Шрифт:
Интервал:
Закладка:
Это, как у Гамлета, была не победа тела, а чистая победа духа, который, казалось, в Солоницыне перевешивал плоть, не зря в Киргизии, где он жил в юности, его прозвали «Джол», «ветер» — за быстротечную, широкую и свободную походку. И никто, видя, как он летит по улице, не подозревал, что одна нога у него короче другой, как не замечали этого и зрители.
Порывистость ветра, энергичность, свобода от всего лишнего… В быту — ни единой приметы гения. Любил посидеть с друзьями, выпить с ними, а окрестные жители, когда Солоницын поселился в Люберцах, относились к нему как к родственнику, и поэтому, уходя в ближайший магазин за хлебом, он мог пропасть часа на два: кто-нибудь зазывал в гости.

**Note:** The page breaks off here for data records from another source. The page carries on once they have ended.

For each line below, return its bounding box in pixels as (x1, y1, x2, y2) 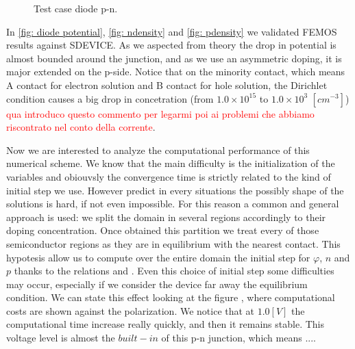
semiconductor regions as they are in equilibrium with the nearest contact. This (6, 236, 341, 250)
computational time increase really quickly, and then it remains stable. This (6, 317, 324, 331)
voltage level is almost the (6, 331, 115, 345)
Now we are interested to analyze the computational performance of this (6, 142, 310, 157)
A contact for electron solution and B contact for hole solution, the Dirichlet (6, 77, 328, 92)
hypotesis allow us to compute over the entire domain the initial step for (6, 250, 310, 264)
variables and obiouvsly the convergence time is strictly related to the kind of (6, 169, 331, 183)
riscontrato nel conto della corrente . (6, 120, 156, 134)
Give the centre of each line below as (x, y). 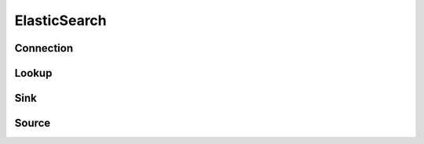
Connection (44, 48)
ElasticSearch (61, 20)
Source (33, 123)
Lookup (33, 73)
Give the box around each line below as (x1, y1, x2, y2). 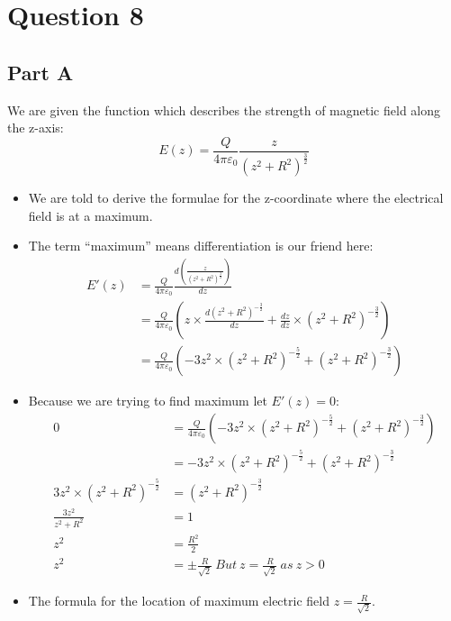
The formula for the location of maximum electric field (28, 591, 329, 610)
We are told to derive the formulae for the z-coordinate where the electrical (28, 188, 444, 207)
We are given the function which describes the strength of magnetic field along (7, 100, 441, 119)
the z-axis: (7, 118, 64, 137)
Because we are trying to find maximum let (28, 391, 267, 410)
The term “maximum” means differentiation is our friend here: (28, 236, 374, 255)
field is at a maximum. (28, 205, 153, 224)
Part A (7, 58, 74, 86)
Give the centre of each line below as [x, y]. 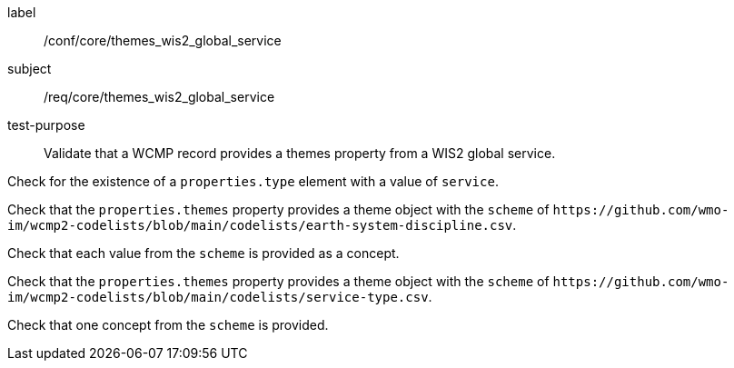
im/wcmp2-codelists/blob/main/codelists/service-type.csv [218, 297]
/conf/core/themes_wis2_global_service [163, 40]
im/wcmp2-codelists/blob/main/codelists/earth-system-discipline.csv [260, 225]
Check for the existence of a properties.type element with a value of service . [253, 181]
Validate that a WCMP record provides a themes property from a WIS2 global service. [300, 153]
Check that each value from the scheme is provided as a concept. [203, 253]
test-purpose [46, 125]
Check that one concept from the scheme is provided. [168, 325]
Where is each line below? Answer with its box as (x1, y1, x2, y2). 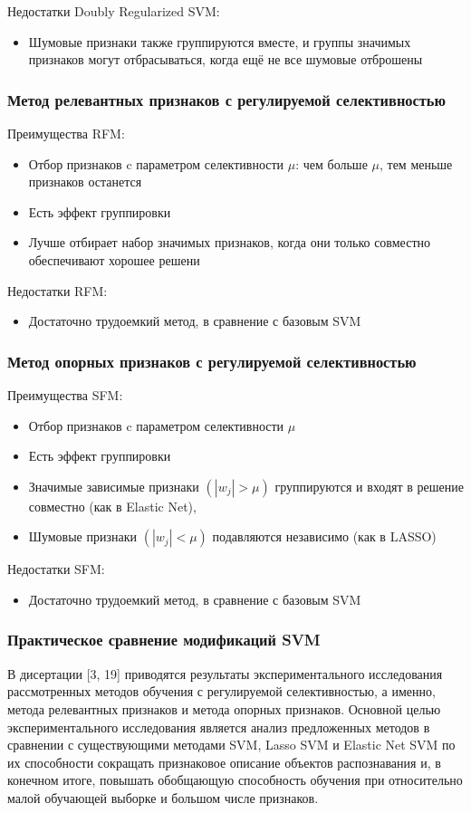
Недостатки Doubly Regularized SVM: (7, 2, 220, 20)
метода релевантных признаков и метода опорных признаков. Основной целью (7, 699, 441, 718)
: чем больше (295, 154, 368, 173)
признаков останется (28, 172, 142, 191)
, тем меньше (379, 154, 453, 173)
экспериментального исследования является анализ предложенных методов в (7, 717, 430, 736)
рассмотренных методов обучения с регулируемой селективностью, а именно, (7, 682, 436, 701)
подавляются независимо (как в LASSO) (212, 527, 437, 546)

Если же сам приглашал в ресторан компании приятелей, платил за всех, после чего иной раз неделю сидел без денег. Чиновники от искусства, не видя в Солоницыне осанки, подобающей известному актеру, словно не воспринимали его всерьез: картины с его участием объездили весь мир, а его самого долго не выпускали за границу, и поездка на съемки в Монголию стала предметом шуток для всей киношной среды. Имея репутацию бессребреника, он оказывался все время обносимым мирскими благами.
Светлана Солоницына:
«Толе предложили роль Достоевского, когда половина материала уже была отснята, а Олег Борисов, игравший писателя, разойдясь с режиссером в трактовке образа, все бросил и ушел. Достоевского Толя обожал, а история любви Федора Михайловича к Анне Сниткиной напоминала ему нашу, но он слишком уважал Борисова, чтобы сниматься вместо него. Да, он был способен на такие поступки и потому отказался от роли Распутина в „Агонии“ Элема Климова, предложив режиссеру актера, который, как считал, подходил больше, — Алексея Петренко. А на роль Достоевского Толю уговорили: ему негде было жить, а тут пообещали квартиру. А квартира оказалась кооперативной».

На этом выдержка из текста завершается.